Ribosomal frameshifting is used by various organisms to maximize protein coding potential of genomic sequences. It is commonly exploited by RNA viruses to overcome the constraint of their limited genome size. Frameshifting requires specific RNA structural features, such as a suitable heptanucleotide “slippery” sequence and an RNA pseudoknot. Previous genomic analysis of HIV-1 indicated the potential for several hidden genes encoded through frameshifting; one of these, overlapping the envelope gene, has an RNA pseudoknot just downstream from a slippery sequence, AAAAAGA that features an adenine quadruplet prior to a potential hungry arginine codon (AGA). This env-frameshift (env-fs) gene has been shown to encode a truncated glutathione peroxidase homologue, with both antioxidant and anti-apoptotic activities in transfected cells. Using a dual reporter cell-based frameshift assay, we demonstrate that the env-fs frameshift sequence is active in vitro. Furthermore, in arginine deficient media, env-fs frameshifting increased over 100% (p < 0.005), consistent with the hypothesized hungry codon mechanism. As a response to arginine deficiency, increased expression of the antioxidant viral GPx gene (env-fs) by upregulation of frameshifting could be protective to HIV-infected cells, as a countermeasure to the increased oxidative stress induced by arginine deficiency (because NO is a known scavenger of hydroxyl radical).     

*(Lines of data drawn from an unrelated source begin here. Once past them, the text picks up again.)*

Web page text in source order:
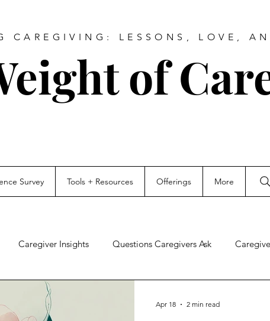
CAREGIVING: LESSONS, LOVE,
of
Survey Tools + Resources Offerings More
Caregiver Insights Questions Caregivers Ask
Apr 18 2 min read
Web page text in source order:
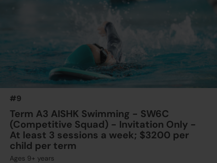
Australian International School
22 Aug 2026 - 24 Sep 2026
04:00 PM - 05:30 PM
7 Lesson(s)
Australian International School
$2700
22 Aug 2026 - 19 Sep 2026
08:30 AM - 10:00 AM
5 Lesson(s)
#9
Term A3 AISHK Swimming - SW6C
(Competitive Squad) - Invitation Only -
At least 3 sessions a week; $3200 per
child per term
Ages 9+ years
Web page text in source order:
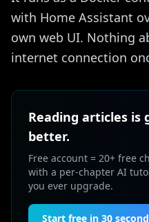
with Home Assistant
own web UI. Nothing
internet connection
Reading articles is
better.
Free account = 20+ free
with a per-chapter AI
you ever upgrade.
Start free in 30
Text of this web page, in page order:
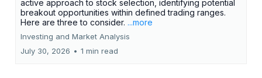
active approach to stock selection, identifying potential
breakout opportunities within defined trading ranges.
Here are three to consider. ...more
Investing and Market Analysis
July 30, 2026 • 1 min read
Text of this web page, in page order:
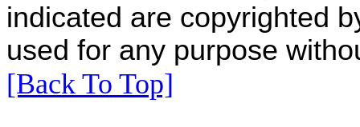
indicated are copyrighted
used for any purpose
[Back To Top]
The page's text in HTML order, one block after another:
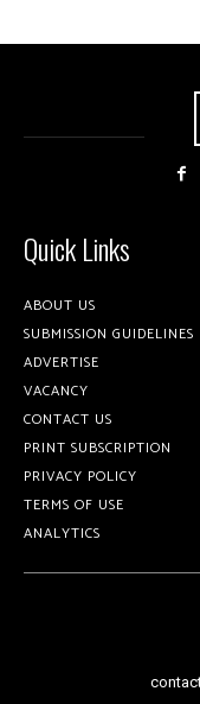
Quick Links
ABOUT US
SUBMISSION GUIDELINES
ADVERTISE
VACANCY
CONTACT US
PRINT SUBSCRIPTION
PRIVACY POLICY
TERMS OF USE
ANALYTICS
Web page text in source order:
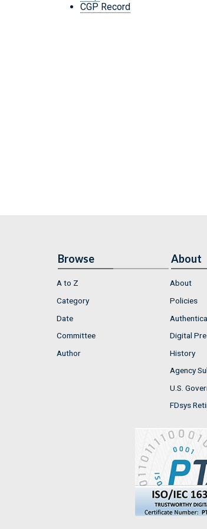
CGP Record
Browse
A to Z
Category
Date
Committee
Author
About
About
Policies
Digital
History
Agency
U.S.
FDsys
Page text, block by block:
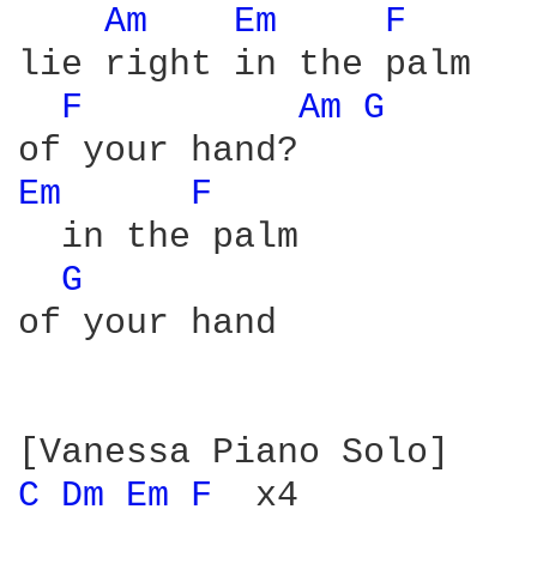
Am
Em
F
lie right in the palm
F
Am G
Em
F
  in the palm
G
of your hand
C Dm Em F x4
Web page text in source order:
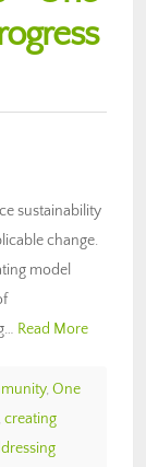
sustainability
change.
model
Read More
, One
creating
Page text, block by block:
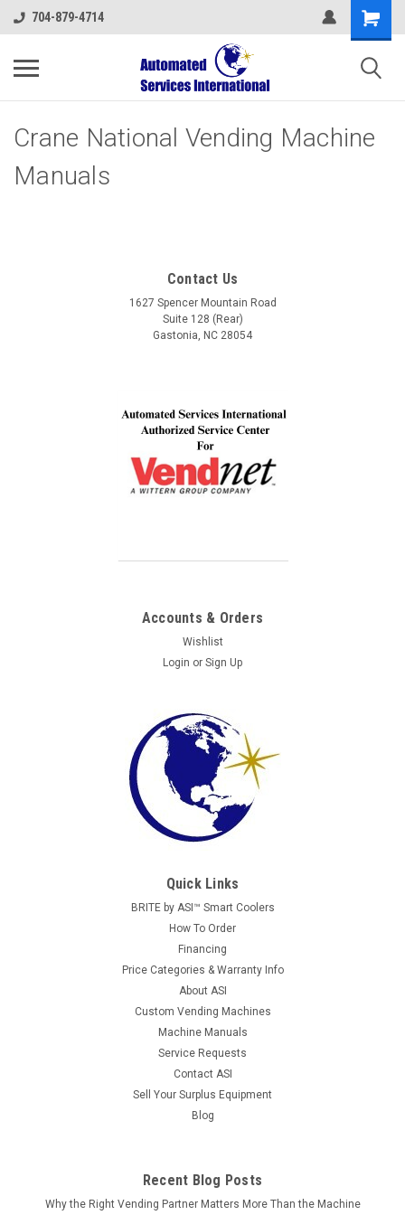
704-879-4714
Crane National Vending Machine
Manuals
Contact Us
1627 Spencer Mountain Road
Suite 128 (Rear)
Gastonia, NC 28054
Accounts & Orders
Wishlist
Login or Sign Up
Quick Links
BRITE by ASI™ Smart Coolers
How To Order
Financing
Price Categories & Warranty Info
About ASI
Custom Vending Machines
Machine Manuals
Service Requests
Contact ASI
Sell Your Surplus Equipment
Blog
Recent Blog Posts
Why the Right Vending Partner Matters More Than the Machine
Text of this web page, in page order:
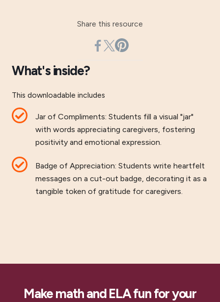
Share this resource
What's inside?
This downloadable includes
Jar of Compliments: Students fill a visual "jar"
with words appreciating caregivers, fostering
positivity and emotional expression.
Badge of Appreciation: Students write heartfelt
messages on a cut-out badge, decorating it as a
tangible token of gratitude for caregivers.
Make math and ELA fun for your
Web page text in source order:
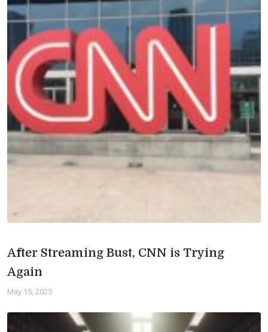
After Streaming Bust, CNN is Trying
Again
May 15, 2025
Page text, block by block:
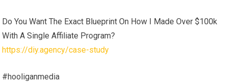
Do You Want The Exact Blueprint On How I Made Over $100k
With A Single Affiliate Program?
https://diy.agency/case-study
#hooliganmedia
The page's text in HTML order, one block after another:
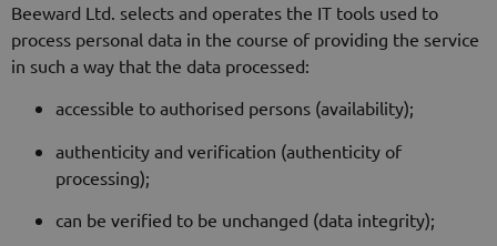
Beeward Ltd. selects and operates the IT tools used to
process personal data in the course of providing the service
in such a way that the data processed:
accessible to authorised persons (availability);
authenticity and verification (authenticity of
processing);
can be verified to be unchanged (data integrity);
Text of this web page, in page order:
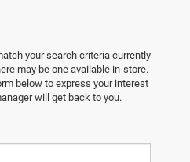
your search criteria currently
may be one available in-store.
below to express your interest
will get back to you.
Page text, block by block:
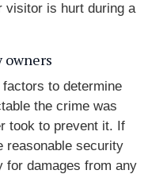
visitor is hurt during a
to determine
the crime was
took to prevent it. If
reasonable security
for damages from any
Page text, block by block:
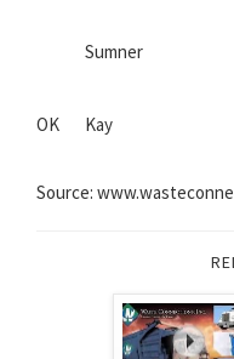
Sumner
OK Kay
Source:
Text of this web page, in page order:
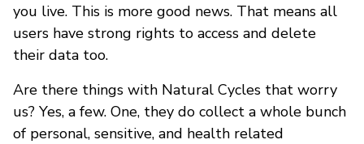
you live. This is more good news. That means all
users have strong rights to access and delete
their data too.
Are there things with Natural Cycles that worry
us? Yes, a few. One, they do collect a whole bunch
of personal, sensitive, and health related
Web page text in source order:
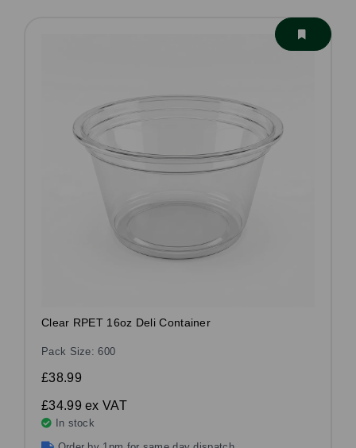
Clear RPET 16oz Deli Container
Pack Size: 600
£38.99
£34.99ex VAT
In stock
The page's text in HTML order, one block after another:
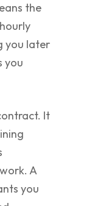
the
you later
you
It
A
you
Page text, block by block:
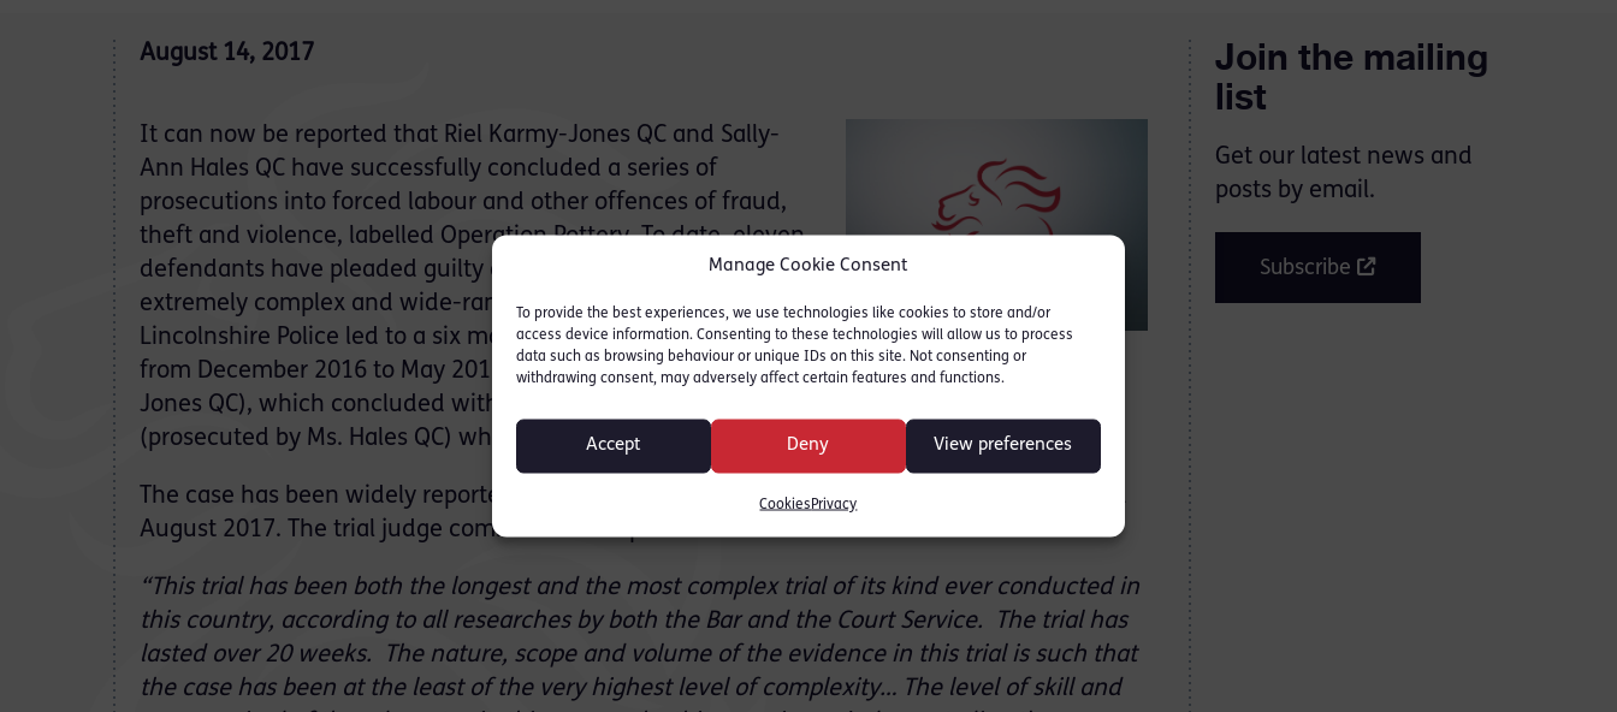
Manage Cookie Consent
To provide the best experiences, we use technologies like cookies to store and/or
access device information. Consenting to these technologies will allow us to process
data such as browsing behaviour or unique IDs on this site. Not consenting or
withdrawing consent, may adversely affect certain features and functions.
Accept Deny View preferences
Cookies Privacy
August 14, 2017
It can now be reported that Riel Karmy-Jones QC and Sally-
Ann Hales QC have successfully concluded a series of
prosecutions into forced labour and other offences of fraud,
theft and violence, labelled Operation Pottery. To date, eleven
defendants have pleaded guilty or been convicted by jury. An
extremely complex and wide-ranging investigation by
Lincolnshire Police led to a six month trial in the Crown Court
from December 2016 to May 2017 (prosecuted by Ms. Karmy-
Jones QC), which concluded with convictions, followed by two further linked trials
(prosecuted by Ms. Hales QC) which concluded with guilty pleas.
The case has been widely reported following the lifting of reporting restrictions on Friday 11
August 2017. The trial judge commented in April 2017 of the first trial as follows:
“This trial has been both the longest and the most complex trial of its kind ever conducted in
this country, according to all researches by both the Bar and the Court Service. The trial has
lasted over 20 weeks. The nature, scope and volume of the evidence in this trial is such that
the case has been at the least of the very highest level of complexity… The level of skill and
Join the mailing
list
Get our latest news and
posts by email.
Subscribe
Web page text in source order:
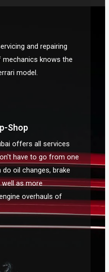
and repairing
mechanics knows the
model.
Shop
offers all services
have to go from one
oil changes, brake
well as more
overhauls of
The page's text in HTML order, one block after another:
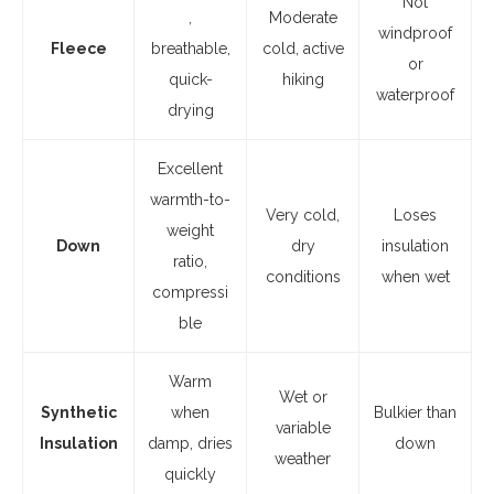
Fleece
breathable,
quick-
drying
Moderate
cold, active
hiking
windproof
or
waterproof
Down
Excellent
warmth-to-
weight
ratio,
compressi
ble
Very cold,
dry
conditions
Loses
insulation
when wet
Synthetic
Insulation
Warm
when
damp, dries
quickly
Wet or
variable
weather
Bulkier than
down
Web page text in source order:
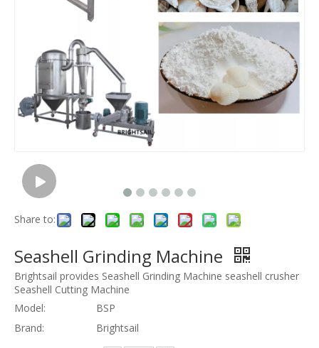
Share to:
Seashell Grinding Machine
Brightsail provides Seashell Grinding Machine seashell crusher
Seashell Cutting Machine
Model:
BSP
Brand:
Brightsail
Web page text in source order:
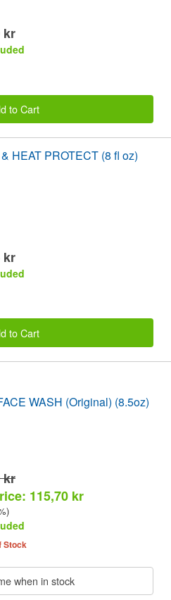
kr
to Cart
HEAT PROTECT (8 fl oz)
kr
to Cart
WASH (Original) (8.5oz)
kr
115,70 kr
Stock
when in stock
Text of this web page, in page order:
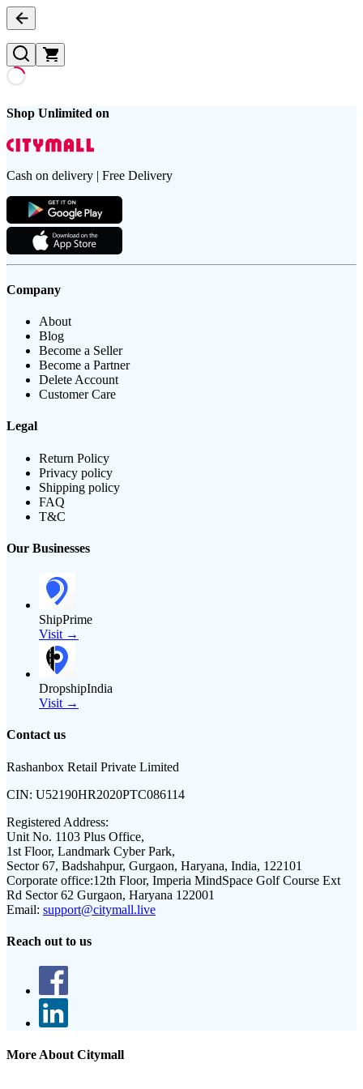
Shop Unlimited on
Cash on delivery | Free Delivery
Company
About
Blog
Become a Seller
Become a Partner
Delete Account
Customer Care
Legal
Return Policy
Privacy policy
Shipping policy
FAQ
T&C
Our Businesses
ShipPrime
Visit →
DropshipIndia
Visit →
Contact us
Rashanbox Retail Private Limited
CIN: U52190HR2020PTC086114
Registered Address:
Unit No. 1103 Plus Office,
1st Floor, Landmark Cyber Park,
Sector 67, Badshahpur, Gurgaon, Haryana, India, 122101
Corporate office:12th Floor, Imperia MindSpace Golf Course Ext
Rd Sector 62 Gurgaon, Haryana 122001
Email: support@citymall.live
Reach out to us
More About Citymall
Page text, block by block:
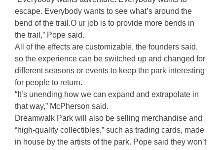
escape. Everybody wants to see what’s around the
bend of the trail.O ur job is to provide more bends in
the trail,” Pope said.
All of the effects are customizable, the founders said,
so the experience can be switched up and changed for
different seasons or events to keep the park interesting
for people to return.
“It’s unending how we can expand and extrapolate in
that way,” McPherson said.
Dreamwalk Park will also be selling merchandise and
“high-quality collectibles,” such as trading cards, made
in house by the artists of the park. Pope said they won’t
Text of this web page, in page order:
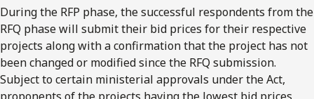
During the RFP phase, the successful respondents from the
RFQ phase will submit their bid prices for their respective
projects along with a confirmation that the project has not
been changed or modified since the RFQ submission.
Subject to certain ministerial approvals under the Act,
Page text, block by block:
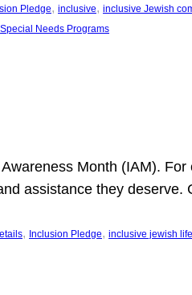
Pledge, inclusive, inclusive Jewish
Special Needs Programs
Month (IAM).
assistance they deserve.
, Inclusion Pledge, inclusive jewish life
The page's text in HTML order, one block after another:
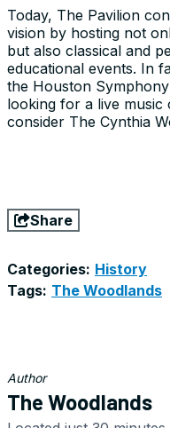
Today, The Pavilion
vision by hosting not
but also classical and
educational events. In
the Houston
looking for a live
consider The Cynthia
Share
Categories: History
Tags: The Woodlands
Author
The Woodlands
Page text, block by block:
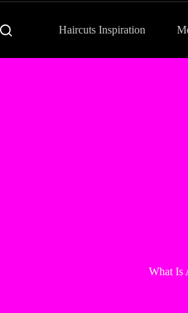
Haircuts Inspiration
What Is
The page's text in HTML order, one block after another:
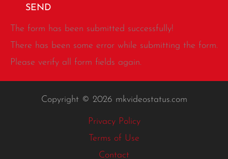
SEND
The form has been submitted successfully!
There has been some error while submitting the form.
Please verify all form fields again.
Copyright © 2026 mkvideostatus.com
Privacy Policy
Terms of Use
Contact
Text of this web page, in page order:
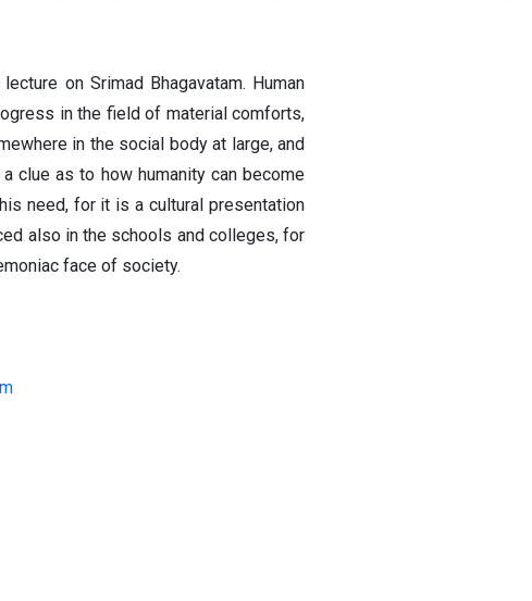
on Srimad Bhagavatam. Human
in the field of material comforts,
in the social body at large, and
clue as to how humanity can become
need, for it is a cultural presentation
also in the schools and colleges, for
face of society.
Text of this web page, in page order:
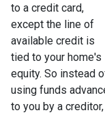
to a credit card,
except the line of
available credit is
tied to your home's
equity. So instead
using funds
to you by a creditor,
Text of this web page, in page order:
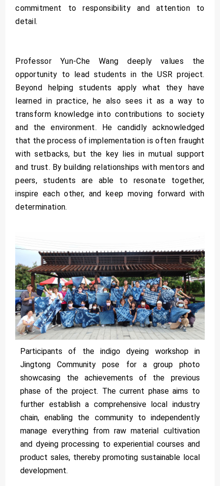
commitment to responsibility and attention to
detail.
Professor Yun-Che Wang deeply values the
opportunity to lead students in the USR project.
Beyond helping students apply what they have
learned in practice, he also sees it as a way to
transform knowledge into contributions to society
and the environment. He candidly acknowledged
that the process of implementation is often fraught
with setbacks, but the key lies in mutual support
and trust. By building relationships with mentors and
peers, students are able to resonate together,
inspire each other, and keep moving forward with
determination.
Participants of the indigo dyeing workshop in
Jingtong Community pose for a group photo
showcasing the achievements of the previous
phase of the project. The current phase aims to
further establish a comprehensive local industry
chain, enabling the community to independently
manage everything from raw material cultivation
and dyeing processing to experiential courses and
product sales, thereby promoting sustainable local
development.
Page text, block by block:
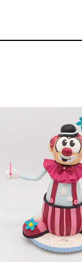
TUTOR:
Paul
SKILL LEVEL:
HD LESSONS: 5
DECORATING
hours
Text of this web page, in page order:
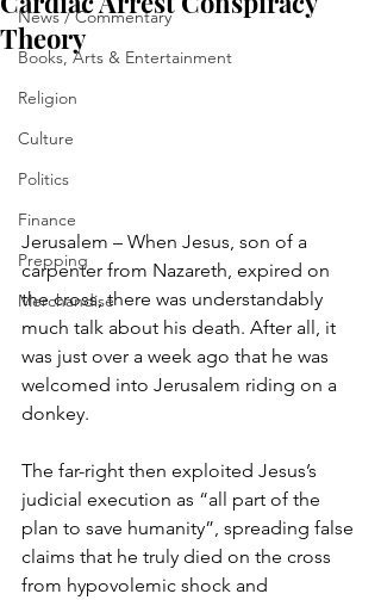
News / Commentary
Books, Arts & Entertainment
Religion
Culture
Politics
Finance
Prepping
Merchandise
Theory
Jerusalem – When Jesus, son of a
carpenter from Nazareth, expired on
the cross, there was understandably
much talk about his death. After all, it
was just over a week ago that he was
welcomed into Jerusalem riding on a
donkey.
The far-right then exploited Jesus’s
judicial execution as “all part of the
plan to save humanity”, spreading false
claims that he truly died on the cross
from hypovolemic shock and
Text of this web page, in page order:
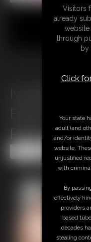
Ivy
Emma,
Photo Set 1
Share this Update
Visitors
already
through
by
Click
Your state
adult (and
and/or
website.
unjustified
with
By
effectively
providers
based
decades
stealing
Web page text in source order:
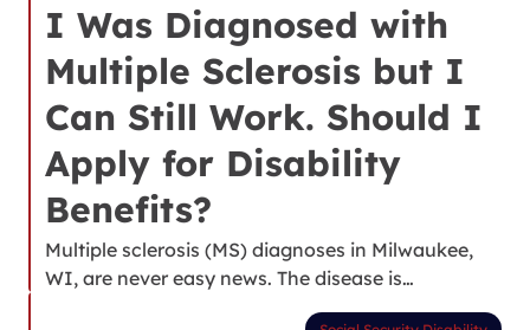
I Was Diagnosed with
Multiple Sclerosis but I
Can Still Work. Should I
Apply for Disability
Benefits?
Multiple sclerosis (MS) diagnoses in Milwaukee,
WI, are never easy news. The disease is…

Ribosomal Pausing at a Frameshifter RNA Pseudoknot Is Sensitive to Reading Phase but Shows Little Correlation with Frameshift Efficiency

Here we investigated ribosomal pausing at sites of programmed -1 ribosomal frameshifting, using translational elongation and ribosome heelprint assays. The site of pausing at the frameshift signal of infectious bronchitis virus (IBV) was determined and was consistent with an RNA pseudoknot-induced pause that placed the ribosomal P- and A-sites over the slippery sequence. Similarly, pausing at the simian retrovirus 1 gag/pol signal, which contains a different kind of frameshifter pseudoknot, also placed the ribosome over the slippery sequence, supporting a role for pausing in frameshifting. However, a simple correlation between pausing and frameshifting was lacking. Firstly, a stem-loop structure closely related to the IBV pseudoknot, although unable to stimulate efficient frameshifting, paused ribosomes to a similar extent and at the same place on the mRNA as a parental pseudoknot. Secondly, an identical pausing pattern was induced by two pseudoknots differing only by a single loop 2 nucleotide yet with different functionalities in frameshifting. The final observation arose from an assessment of the impact of reading phase on pausing. Given that ribosomes advance in triplet fashion, we tested whether the reading frame in which ribosomes encounter an RNA structure (the reading phase) would influence pausing. We found that the reading phase did influence pausing but unexpectedly, the mRNA with the pseudoknot in the phase which gave the least pausing was found to promote frameshifting more efficiently than the other variants. Overall, these experiments support the view that pausing alone is insufficient to mediate frameshifting and additional events are required. The phase dependence of pausing may be indicative of an activity in the ribosome that requires an optimal contact with mRNA secondary structures for efficient unwinding.